Without getting into too much math, it is impossible for us to get into this situation if our decisions are driven by an objective function. Our objective function cares only about the state of the world, and not what choices you made to get there - i.e., m(A) = m(W -> Y), and m(B) = m(X -> Y). Thus, if we consider m(A) > m(B), we will also consider m(W -> Y) > m(X -> Y), and vice versa if m(B) > m(A). See here and here for more details.

What Hypst should have done

At the beginning of their testing program, Hypst should have decided what their overall goal is. All else held equal, it's always better to have more invitations, more clicks on the like button, and more interaction with the Irony Feed. But in the real world, all else was not held equal. In each experiment, one of these factors went up while the others went down.

What Hypst should have done was choose an objective function. The objective function represents their overall goals and tradeoffs.
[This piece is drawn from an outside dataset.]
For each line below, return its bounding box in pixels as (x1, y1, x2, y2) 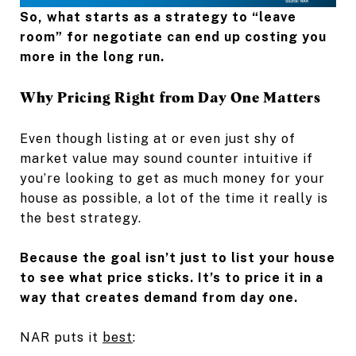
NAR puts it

For example, suppose Hypst values 1 invitation the same as 5 "I liked it before it was cool" clicks or 10 Irony Feed interactions. They might choose the objective function:

m = 10 x invitations + 2 x "like clicks" + 1 x ironic interactions

Now suppose they used this objective function for their tests.

The first test would have increased invitations by 20%, and reduced like clicks and ironic interactions by 10% each. Suppose that to begin, there were 20 invitations, 100 likes and 100 ironic interactions. To begin with, m=700. After the first test (the 20% improvement on the invitations), m would improve to 750.

The second test would increase likes by 20%, but reduce everything else by 10%. This would reduce the objective function from 750 to 729, leading the second modification to be rejected. That is because, as an early stage startup, Hypst values invitations a lot but likes considerably less. The increase in likes is just not worth the decrease in invitations.

Similarly, the modification (the wider Irony Feed) would increase ironic interactions by 20% but likes and invitations by 10%. This would reduce the objective function from 750 to 702, leading Hypst to reject the modified Irony feed as well.

At the end of the day Hypst has chosen to keep the "invite only your cool friends" button, but discard the green "liked it before it was cool" button and the wider Irony feed. As a result, they now have 20% more invitations, 10% fewer likes and 10% fewer ironic interactions. Because they value invitations more than likes and irony, this is considered a success - presumably Hypst is increasing it's user base.

That's considerably better than their previous decisionmaking procedure which resulted in a decrease in all categories. That's a clear failure.

Conclusion

The world is too complicated to reduce to a single number - this claim is not in dispute. Defining an objective function is not about reducing the world to a single number. It's about reducing your decision process to a single function (of potentially many inputs). It's nothing more than a way to keep yourself honest and consistent. It is only the first step in making good decisions, but it's an essential one.

In future posts I'll describe the properties of a good metric.